#### Records ####

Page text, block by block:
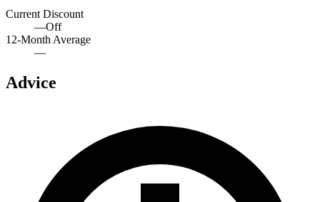
Current Discount
—Off
12-Month Average
—
Advice
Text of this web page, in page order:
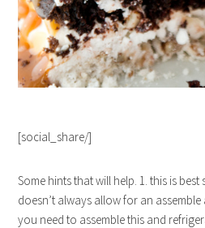
[social_share/]
Some hints that will help. 1. this is
doesn’t always allow for an
you need to assemble this and
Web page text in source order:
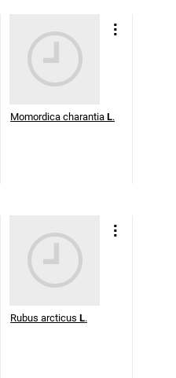
Momordica charantia L.
Rubus arcticus L.
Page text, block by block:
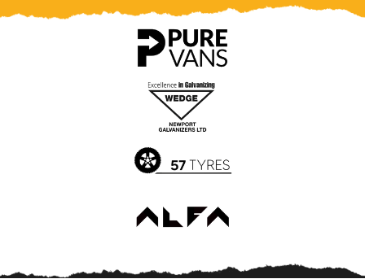
County
County
app
on
Google
Play
Store
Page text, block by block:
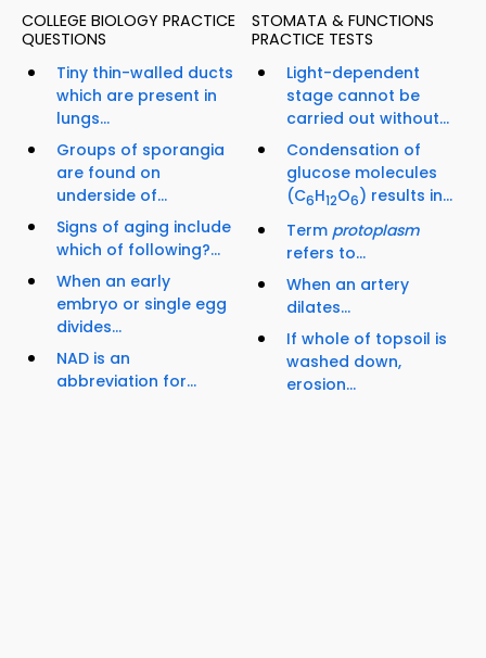
COLLEGE BIOLOGY PRACTICE
QUESTIONS
Tiny thin-walled ducts
which are present in
lungs...
Groups of sporangia
are found on
underside of...
Signs of aging include
which of following?...
When an early
embryo or single egg
divides...
NAD is an
abbreviation for...
STOMATA & FUNCTIONS
PRACTICE TESTS
Light-dependent
stage cannot be
carried out without...
Condensation of
glucose molecules
(C6H12O6) results in...
Term protoplasm
refers to...
When an artery
dilates...
If whole of topsoil is
washed down,
erosion...
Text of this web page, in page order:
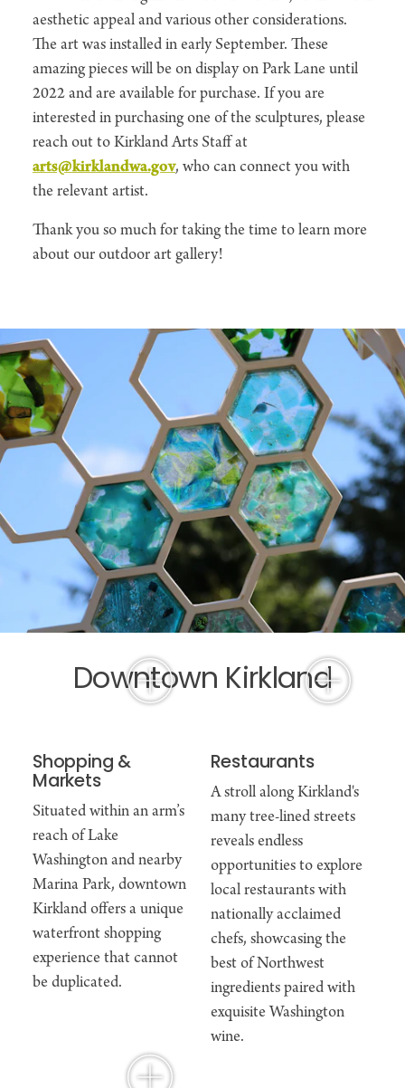
aesthetic appeal and various other considerations.
The art was installed in early September. These
amazing pieces will be on display on Park Lane until
2022 and are available for purchase. If you are
interested in purchasing one of the sculptures, please
reach out to Kirkland Arts Staff at
arts@kirklandwa.gov, who can connect you with
the relevant artist.
Thank you so much for taking the time to learn more
about our outdoor art gallery!
Downtown Kirkland
Shopping &
Markets
Situated within an arm’s
reach of Lake
Washington and nearby
Marina Park, downtown
Kirkland offers a unique
waterfront shopping
experience that cannot
be duplicated.
Restaurants
A stroll along Kirkland's
many tree-lined streets
reveals endless
opportunities to explore
local restaurants with
nationally acclaimed
chefs, showcasing the
best of Northwest
ingredients paired with
exquisite Washington
wine.
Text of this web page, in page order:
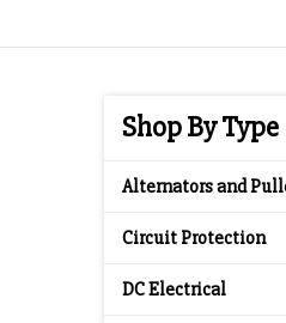
Shop By Type
Alternators and
Circuit Protection
DC Electrical
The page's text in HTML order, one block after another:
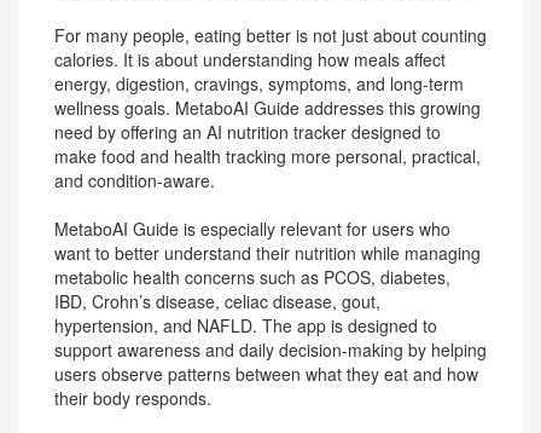
For many people, eating better is not just about counting
calories. It is about understanding how meals affect
energy, digestion, cravings, symptoms, and long-term
wellness goals. MetaboAI Guide addresses this growing
need by offering an AI nutrition tracker designed to
make food and health tracking more personal, practical,
and condition-aware.
MetaboAI Guide is especially relevant for users who
want to better understand their nutrition while managing
metabolic health concerns such as PCOS, diabetes,
IBD, Crohn’s disease, celiac disease, gout,
hypertension, and NAFLD. The app is designed to
support awareness and daily decision-making by helping
users observe patterns between what they eat and how
their body responds.
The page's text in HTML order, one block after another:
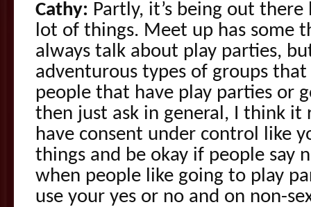
Cathy: Partly, it’s being out
lot of things. Meet up has some
always talk about play parties,
adventurous types of groups
people that have play parties or
then just ask in general, I think it
have consent under control like
things and be okay if people say
when people like going to play
use your yes or no and on non-
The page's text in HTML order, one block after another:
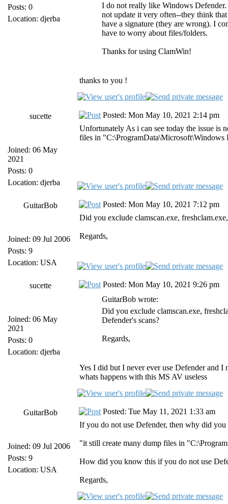
Posts: 0
Location: djerba
I do not really like Windows
not update it very often--they think
have a signature (they are wrong). I
have to worry about files/folders.
Thanks for using ClamWin!
thanks to you !
sucette
Joined: 06 May
2021
Posts: 0
Location: djerba
Posted: Mon May 10, 2021 2:14 pm
Unfortunately As i can see today the issue is
files in
GuitarBob
Joined: 09 Jul 2006
Posts: 9
Location: USA
Posted: Mon May 10, 2021 7:12 pm
Did you exclude clamscan.exe,
Regards,
sucette
Joined: 06 May
2021
Posts: 0
Location: djerba
Posted: Mon May 10, 2021 9:26 pm
GuitarBob wrote:
Did you exclude clamscan.exe,
Defender's scans?
Regards,
Yes I did but I never ever use Defender and I
whats happens with this MS AV useless
GuitarBob
Joined: 09 Jul 2006
Posts: 9
Location: USA
Posted: Tue May 11, 2021 1:33 am
If you do not use Defender, then why did
"it still create many dump files in
How did you know this if you do not use
Regards,
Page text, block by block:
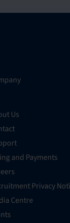
Us
and Payments
Privacy
Centre
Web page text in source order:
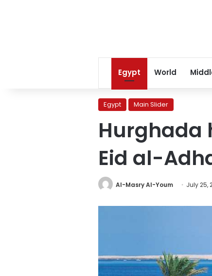
Egypt World
Egypt Main Slider
Hurghada
Eid al-
Al-Masry Al-Youm July 25,
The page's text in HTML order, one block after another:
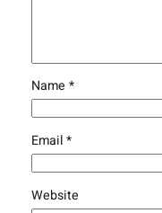
Name *
Email*
Website
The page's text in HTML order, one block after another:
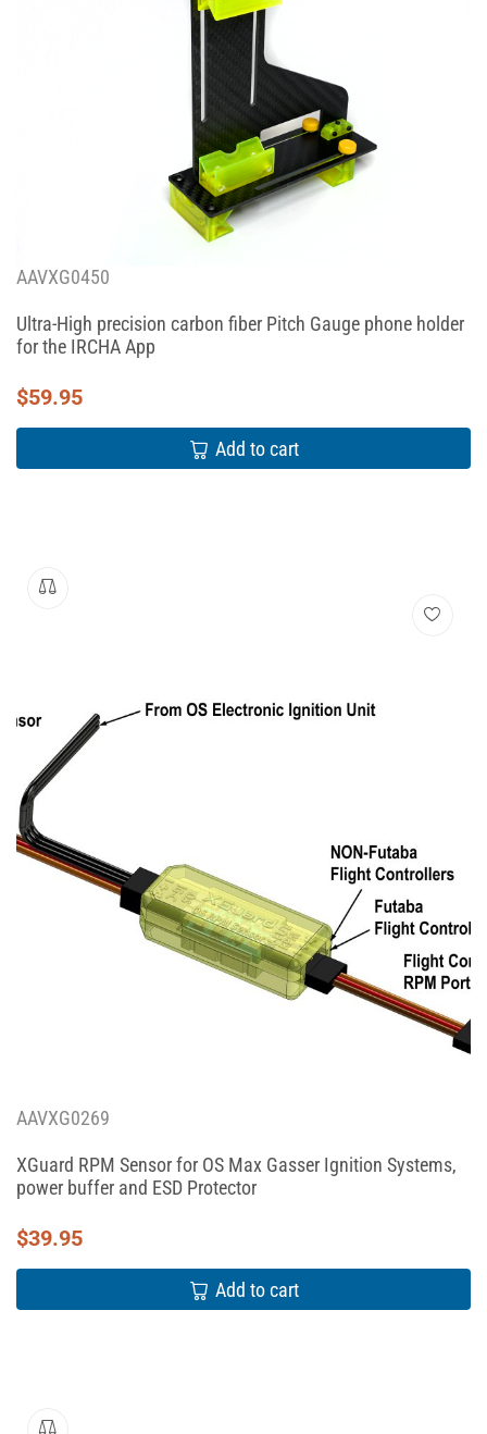
AAVXG0450
Ultra-High precision carbon fiber Pitch Gauge phone holder
for the IRCHA App
$59.95
Add to cart
AAVXG0269
XGuard RPM Sensor for OS Max Gasser Ignition Systems,
power buffer and ESD Protector
$39.95
Add to cart
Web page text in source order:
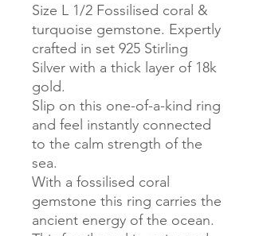
Size L 1/2 Fossilised coral &
turquoise gemstone. Expertly
crafted in set 925 Stirling
Silver with a thick layer of 18k
gold.
Slip on this one-of-a-kind ring
and feel instantly connected
to the calm strength of the
sea.
With a fossilised coral
gemstone this ring carries the
ancient energy of the ocean.
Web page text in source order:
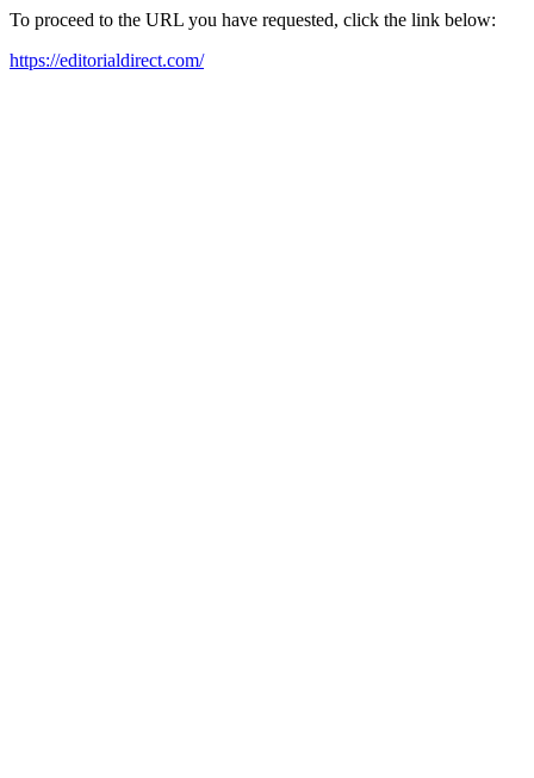
To proceed to the URL you have requested, click the link below:
https://editorialdirect.com/
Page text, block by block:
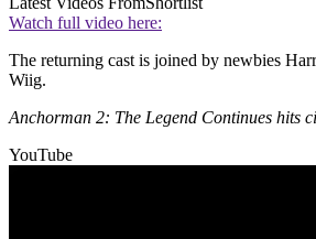
Watch full video here:
The returning cast is joined by newbies
Wiig.
Anchorman 2: The Legend Continues hits
YouTube
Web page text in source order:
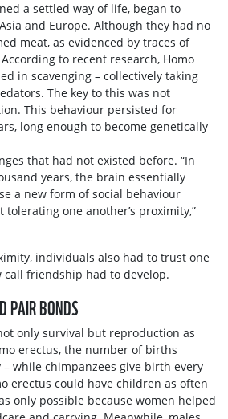
a settled way of life, began to
and Europe. Although they had no
meat, as evidenced by traces of
to recent research, Homo
in scavenging – collectively taking
The key to this was not
This behaviour persisted for
long enough to become genetically
that had not existed before. “In
years, the brain essentially
a new form of social behaviour
one another’s proximity,”
individuals also had to trust one
call friendship had to develop.
PAIR BONDS
only survival but reproduction as
erectus, the number of births
while chimpanzees give birth every
erectus could have children as often
only possible because women helped
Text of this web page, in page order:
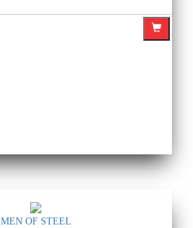
MEN OF STEEL
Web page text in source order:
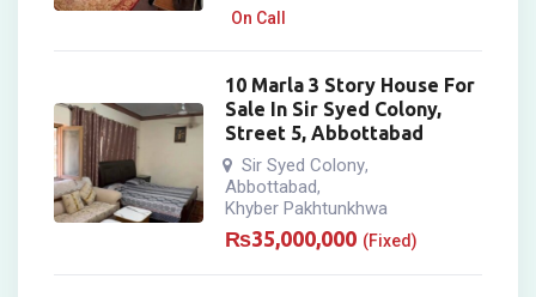
On Call
10 Marla 3 Story House For
Sale In Sir Syed Colony,
Street 5, Abbottabad
Sir Syed Colony,
Abbottabad,
Khyber Pakhtunkhwa
₨35,000,000 (Fixed)
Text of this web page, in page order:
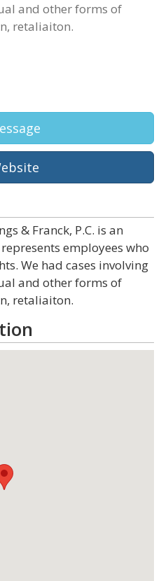
and other forms of
retaliaiton.
& Franck, P.C. is an
employees who
We had cases involving
and other forms of
retaliaiton.
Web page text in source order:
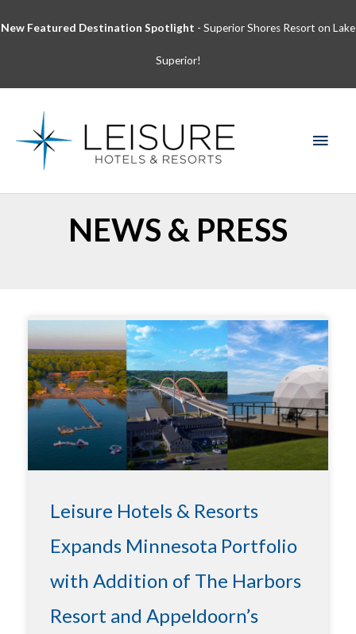
to
New Featured Destination Spotlight - Superior Shores Resort on Lake
Superior!
NEWS & PRESS
Leisure Hotels & Resorts
Expands Minnesota Portfolio
with Addition of The Harbors
Resort and Appeldoorn’s
PagePagePagePage
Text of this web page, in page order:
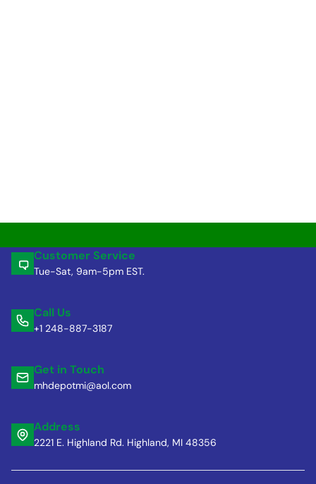
Customer Service
Tue-Sat, 9am-5pm EST.
Call Us
+1 248-887-3187
Get in Touch
mhdepotmi@aol.com
Address
2221 E. Highland Rd. Highland, MI 48356

####

| What the exercise asks |
Only the text of the records is to be reproduced exactly; skip the pictures.

| Exercise result |
Page text, block by block:
Current Discount
—Off
12-Month Average
—
Advice
Text of this web page, in page order:
[social_share/]
Some hints that will help. 1. this is
doesn’t always allow for an
you need to assemble this and
Web page text in source order:
Momordica charantia L.
Rubus arcticus L.
Page text, block by block:
County
County
app
on
Google
Play
Store
Page text, block by block:
COLLEGE BIOLOGY PRACTICE
QUESTIONS
Tiny thin-walled ducts
which are present in
lungs...
Groups of sporangia
are found on
underside of...
Signs of aging include
which of following?...
When an early
embryo or single egg
divides...
NAD is an
abbreviation for...
STOMATA & FUNCTIONS
PRACTICE TESTS
Light-dependent
stage cannot be
carried out without...
Condensation of
glucose molecules
(C6H12O6) results in...
Term protoplasm
refers to...
When an artery
dilates...
If whole of topsoil is
washed down,
erosion...
Text of this web page, in page order:
aesthetic appeal and various other considerations.
The art was installed in early September. These
amazing pieces will be on display on Park Lane until
2022 and are available for purchase. If you are
interested in purchasing one of the sculptures, please
reach out to Kirkland Arts Staff at
arts@kirklandwa.gov, who can connect you with
the relevant artist.
Thank you so much for taking the time to learn more
about our outdoor art gallery!
Downtown Kirkland
Shopping &
Markets
Situated within an arm’s
reach of Lake
Washington and nearby
Marina Park, downtown
Kirkland offers a unique
waterfront shopping
experience that cannot
be duplicated.
Restaurants
A stroll along Kirkland's
many tree-lined streets
reveals endless
opportunities to explore
local restaurants with
nationally acclaimed
chefs, showcasing the
best of Northwest
ingredients paired with
exquisite Washington
wine.
Text of this web page, in page order:
Shop By Type
Alternators and
Circuit Protection
DC Electrical
The page's text in HTML order, one block after another:
For many people, eating better is not just about counting
calories. It is about understanding how meals affect
energy, digestion, cravings, symptoms, and long-term
wellness goals. MetaboAI Guide addresses this growing
need by offering an AI nutrition tracker designed to
make food and health tracking more personal, practical,
and condition-aware.
MetaboAI Guide is especially relevant for users who
want to better understand their nutrition while managing
metabolic health concerns such as PCOS, diabetes,
IBD, Crohn’s disease, celiac disease, gout,
hypertension, and NAFLD. The app is designed to
support awareness and daily decision-making by helping
users observe patterns between what they eat and how
their body responds.
The page's text in HTML order, one block after another:
Cathy: Partly, it’s being out
lot of things. Meet up has some
always talk about play parties,
adventurous types of groups
people that have play parties or
then just ask in general, I think it
have consent under control like
things and be okay if people say
when people like going to play
use your yes or no and on non-
The page's text in HTML order, one block after another:
Posts: 0
Location: djerba
I do not really like Windows
not update it very often--they think
have a signature (they are wrong). I
have to worry about files/folders.
Thanks for using ClamWin!
thanks to you !
sucette
Joined: 06 May
2021
Posts: 0
Location: djerba
Posted: Mon May 10, 2021 2:14 pm
Unfortunately As i can see today the issue is
files in
GuitarBob
Joined: 09 Jul 2006
Posts: 9
Location: USA
Posted: Mon May 10, 2021 7:12 pm
Did you exclude clamscan.exe,
Regards,
sucette
Joined: 06 May
2021
Posts: 0
Location: djerba
Posted: Mon May 10, 2021 9:26 pm
GuitarBob wrote:
Did you exclude clamscan.exe,
Defender's scans?
Regards,
Yes I did but I never ever use Defender and I
whats happens with this MS AV useless
GuitarBob
Joined: 09 Jul 2006
Posts: 9
Location: USA
Posted: Tue May 11, 2021 1:33 am
If you do not use Defender, then why did
"it still create many dump files in
How did you know this if you do not use
Regards,
Page text, block by block:
Us
and Payments
Privacy
Centre
Web page text in source order:
Egypt World
Egypt Main Slider
Hurghada
Eid al-
Al-Masry Al-Youm July 25,
The page's text in HTML order, one block after another:
Name *
Email*
Website
The page's text in HTML order, one block after another:
AAVXG0450
Ultra-High precision carbon fiber Pitch Gauge phone holder
for the IRCHA App
$59.95
Add to cart
AAVXG0269
XGuard RPM Sensor for OS Max Gasser Ignition Systems,
power buffer and ESD Protector
$39.95
Add to cart
Web page text in source order:
Size L 1/2 Fossilised coral &
turquoise gemstone. Expertly
crafted in set 925 Stirling
Silver with a thick layer of 18k
gold.
Slip on this one-of-a-kind ring
and feel instantly connected
to the calm strength of the
sea.
With a fossilised coral
gemstone this ring carries the
ancient energy of the ocean.
Web page text in source order:
To proceed to the URL you have requested, click the link below:
https://editorialdirect.com/
Page text, block by block:
Watch full video here:
The returning cast is joined by newbies
Wiig.
Anchorman 2: The Legend Continues hits
YouTube
Web page text in source order:
a settled way of life, began to
and Europe. Although they had no
meat, as evidenced by traces of
to recent research, Homo
in scavenging – collectively taking
The key to this was not
This behaviour persisted for
long enough to become genetically
that had not existed before. “In
years, the brain essentially
a new form of social behaviour
one another’s proximity,”
individuals also had to trust one
call friendship had to develop.
PAIR BONDS
only survival but reproduction as
erectus, the number of births
while chimpanzees give birth every
erectus could have children as often
only possible because women helped
Text of this web page, in page order:
MEN OF STEEL
Web page text in source order:
On Call
10 Marla 3 Story House For
Sale In Sir Syed Colony,
Street 5, Abbottabad
Sir Syed Colony,
Abbottabad,
Khyber Pakhtunkhwa
₨35,000,000 (Fixed)
Text of this web page, in page order:
and other forms of
retaliaiton.
& Franck, P.C. is an
employees who
We had cases involving
and other forms of
retaliaiton.
Web page text in source order:
to
New Featured Destination Spotlight - Superior Shores Resort on Lake
Superior!
NEWS & PRESS
Leisure Hotels & Resorts
Expands Minnesota Portfolio
with Addition of The Harbors
Resort and Appeldoorn’s
PagePagePagePage
Text of this web page, in page order:
Customer Service
Tue-Sat, 9am-5pm EST.
Call Us
+1 248-887-3187
Get in Touch
mhdepotmi@aol.com
Address
2221 E. Highland Rd. Highland, MI 48356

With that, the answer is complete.